Adaptive criterion and modification of wave-particle decomposition in UGKWP method for high-speed flow simulation

Benefiting from its direct modeling of physical laws in discretized space and its automatic decomposition of hydrodynamic waves and particles, the unified gas-kinetic wave-particle (UGKWP) method provides significant advantages for a wide range of multiscale physical problems, including hypersonic flow, plasma transport, and radiation transport. To achieve a more effective and efficient wave-particle decomposition in high-speed flow simulations, particularly in regions with drastic scale variations, this work investigates a scale-adaptive criterion and introduces modifications to the flux evolution of the UGKWP method. In addition to the intrinsic time-based criterion embedded in the time-dependent distribution function of UGKWP, two further criteria-based on spatial resolution and local gradients–are employed to identify the local scale and reduce the computational overhead of particles in representing near-equilibrium gas distributions.
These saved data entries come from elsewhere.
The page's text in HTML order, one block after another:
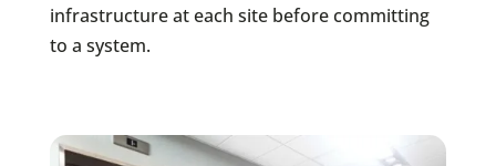
infrastructure at each site before committing
to a system.
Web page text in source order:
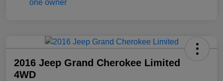
2016 Jeep Grand Cherokee Limited
4WD
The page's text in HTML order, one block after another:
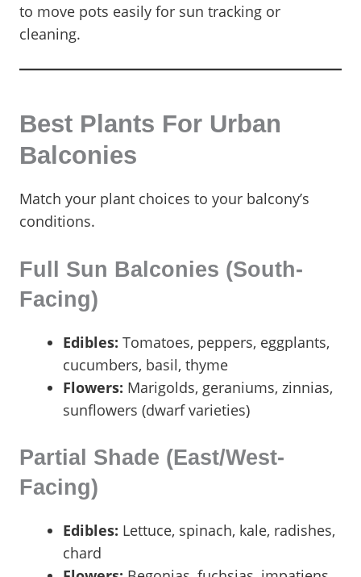
to move pots easily for sun tracking or
cleaning.
Best Plants For Urban
Balconies
Match your plant choices to your balcony’s
conditions.
Full Sun Balconies (South-
Facing)
Edibles: Tomatoes, peppers, eggplants,
cucumbers, basil, thyme
Flowers: Marigolds, geraniums, zinnias,
sunflowers (dwarf varieties)
Partial Shade (East/West-
Facing)
Edibles: Lettuce, spinach, kale, radishes,
chard
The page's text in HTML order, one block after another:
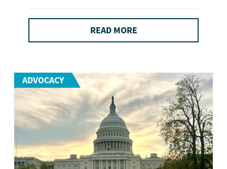
READ MORE
ADVOCACY
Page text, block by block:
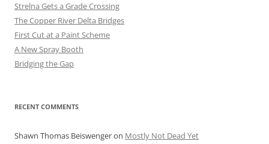
Strelna Gets a Grade Crossing
The Copper River Delta Bridges
First Cut at a Paint Scheme
A New Spray Booth
Bridging the Gap
RECENT COMMENTS
Shawn Thomas Beiswengeron Mostly Not Dead Yet
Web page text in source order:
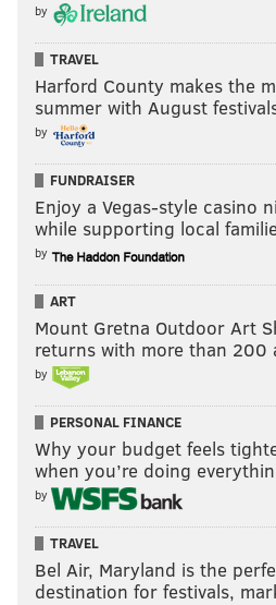
by
TRAVEL
Harford County makes the
summer with August
by
FUNDRAISER
Enjoy a Vegas-style casino
while supporting local
by
ART
Mount Gretna Outdoor Art
returns with more than
by
PERSONAL FINANCE
Why your budget feels
when you’re doing
by
TRAVEL
Bel Air, Maryland is the
destination for festivals,
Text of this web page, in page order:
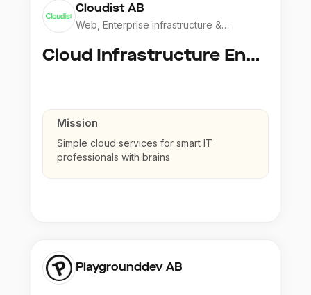
Cloudist AB
Web, Enterprise infrastructure &
Cloud Infrastructure Engineer
Mission
Simple cloud services for smart IT
professionals with brains
Playgrounddev AB
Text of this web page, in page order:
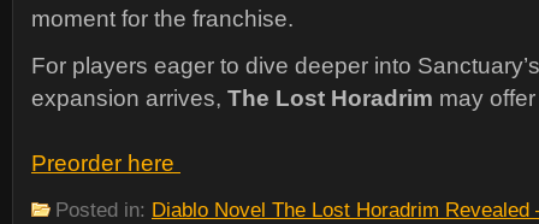
moment for the franchise.
For players eager to dive deeper into
expansion arrives, The Lost Horadrim may
Preorder here
Posted in: Diablo Novel The Lost Horadrim Revealed
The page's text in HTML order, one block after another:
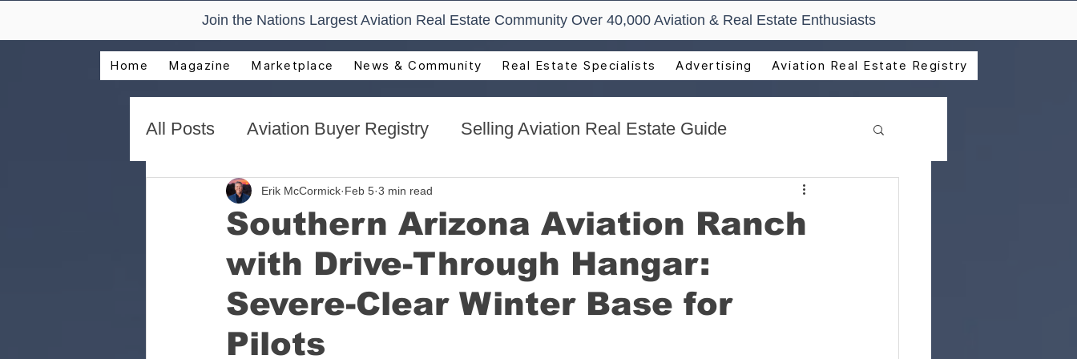
Join the Nations Largest Aviation Real Estate Community Over 40,000 Aviation & Real Estate Enthusiasts
Home Magazine Marketplace News & Community Real Estate Specialists Advertising Aviation Real Estate Registry
All Posts Aviation Buyer Registry Selling Aviation Real Estate Guide
New Technology Trends Sun n Fun Aerospace Expo - Florida
AirVenture Aviation Real Estate Aviation Real Estate Events
Presentations and Advocacy Aviation Real Estate Magazine
Southern Arizona Aviation Ranch
with Drive-Through Hangar:
Severe-Clear Winter Base for
Pilots
Erik McCormick Feb 5 3 min read
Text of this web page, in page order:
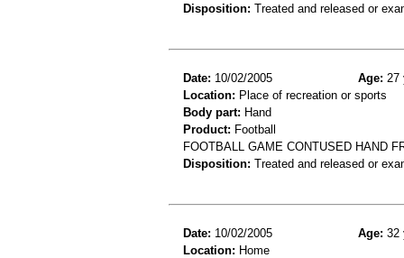
Disposition: Treated and released or
Date: 10/02/2005 Age: 27
Location: Place of recreation or sports
Body part: Hand
Product: Football
FOOTBALL GAME CONTUSED HAND
Disposition: Treated and released or
Date: 10/02/2005 Age: 32
Location: Home
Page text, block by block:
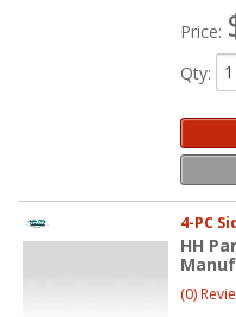
Price:
Qty:
4-PC
HH
(0)
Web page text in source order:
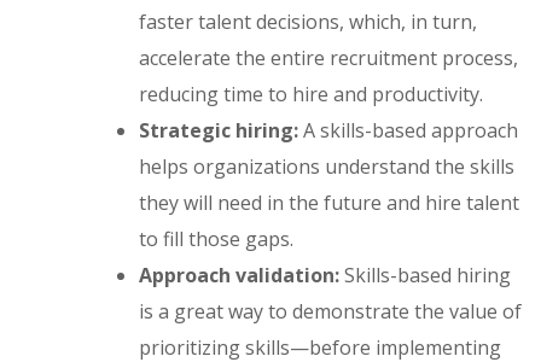
faster talent decisions, which, in turn,
accelerate the entire recruitment process,
reducing time to hire and productivity.
Strategic hiring:A skills-based approach
helps organizations understand the skills
they will need in the future and hire talent
to fill those gaps.
Approach validation:Skills-based hiring
is a great way to demonstrate the value of
prioritizing skills—before implementing
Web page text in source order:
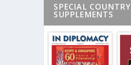
SPECIAL COUNTRY
SUPPLEMENTS

Furthermore, by aligning the evolution of hydrodynamic waves with the coefficients in the time–integration flux of the unified gas-kinetic scheme (UGKS), the modified wave representation improves consistency with particle contributions, which is especially critical when flow scales vary significantly across computational cells. The effectiveness of the adaptive UGKWP method is demonstrated through a series of benchmark cases, including hypersonic flows around a cylinder at various inflow Knudsen numbers, hypersonic flow over a slender cavity, side-jet impingement in hypersonic flow, and three-dimensional hypersonic flows over a 70^∘ blunted cone with a cylindrical sting.